President Obasanjo dismissed the findings as inconclusive, and ordered another investigation. The second EFCC report cleared Bode George.

In November 2005, the EFCC invited Bode George to a meeting to discuss a party issue where his name had come up.
In March 2006, the Alliance for Democracy (AD) called on President Olusegun Obasanjo to prosecute the Deputy National Chairman of the Peoples Democratic Party (PDP), Olabode George, and the board and management of the NPA over allegations of frivolous award of contracts worth N60 million.

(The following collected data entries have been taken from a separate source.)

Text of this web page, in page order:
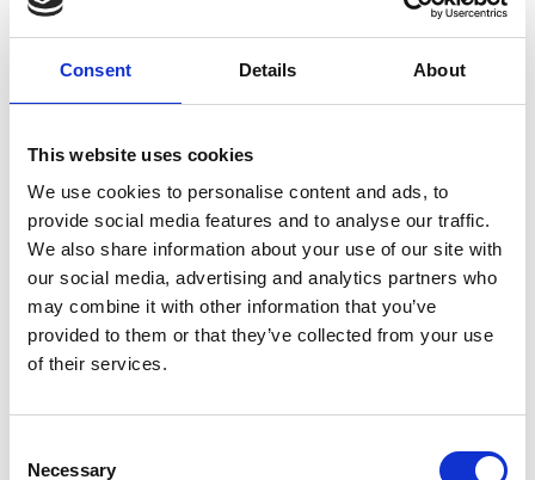
Consent Details About
This website uses cookies
We use cookies to personalise content and ads, to
provide social media features and to analyse our traffic.
We also share information about your use of our site with
our social media, advertising and analytics partners who
may combine it with other information that you’ve
provided to them or that they’ve collected from your use
of their services.
Selection
Necessary
wood from drying out.
Even though our mahogany is double kiln-dried to 8–12% moisture
content, it’s still important to protect it from environmental
To prevent damage from everyday use, follow these simple but
essential tips:
Always use coasters for hot or cold drinks to avoid water rings
and heat marks.
When moving furniture, never drag it across the floor. Instead,
use furniture sliders and lift the piece manually with care.
Avoid using forklifts or handling the furniture roughly, as this
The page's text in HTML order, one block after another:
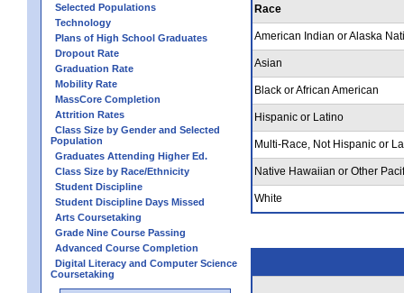
Selected Populations
Technology
Plans of High School Graduates
Dropout Rate
Graduation Rate
Mobility Rate
MassCore Completion
Attrition Rates
Class Size by Gender and Selected
Population
Graduates Attending Higher Ed.
Class Size by Race/Ethnicity
Student Discipline
Student Discipline Days Missed
Arts Coursetaking
Grade Nine Course Passing
Advanced Course Completion
Digital Literacy and Computer Science
Coursetaking
Race
American Indian or Alaska
Asian
Black or African American
Hispanic or Latino
Multi-Race, Not Hispanic or
Native Hawaiian or Other
White
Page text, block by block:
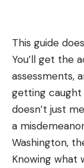
This guide
You’ll get the
assessments,
getting
doesn’t just
a
Washington,
Knowing what
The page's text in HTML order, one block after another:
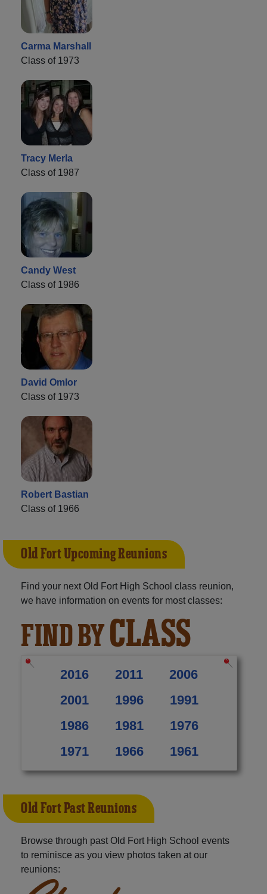
Carma Marshall
Class of 1973
Tracy Merla
Class of 1987
Candy West
Class of 1986
David Omlor
Class of 1973
Robert Bastian
Class of 1966
Old Fort Upcoming Reunions
Find your next Old Fort High School class reunion,
we have information on events for most classes:
FIND BYCLASS
2016 2011
2006
2001
1996
1991
1986
1981
1976
1971
1966 1961
Old Fort Past Reunions
Browse through past Old Fort High School events
to reminisce as you view photos taken at our
reunions:

In August 2008, the EFCC under its new head Farida Waziri arrested Olabode George in Lagos and arraigned him and four others on a 163 count-charge of conspiracy, disobedience to lawful order, abuse of office and alleged illegal award of contracts worth N84 billion while he was chairman of the NPA.
After the trial had started, the EFCC reduced the charge to 63 counts.
In October 2009, Bode George was found guilty and sentenced to jail for 30 months.
The sentence was handed out by Justice Joseph Olubunmi Oyewole.
The judge found the defendants guilty on 47 out of the 68 counts. The total sentences added up to 28 years, but the counts for disobedience to lawful order were ruled to run concurrently for six months, and the counts for contract inflation then to run concurrently for two years.

George's lawyers filed an appeal and requested bail pending resolution of the appeal.
The appeal was however refused by the court.
As a prisoner, Chief Bode George and his colleagues were placed in the V.I.P. section of the prison. They were not required to wear prison uniforms, and were allowed to have meals prepared by their families.
On December 13, 2013, the Supreme Court discharged the conviction of Bode George. The court, headed by judge John Afolabi Fabiyi, said the EFCC had no evidence that George intended to commit fraud at the NPA, and the charges of “contract splitting” was unknown to law.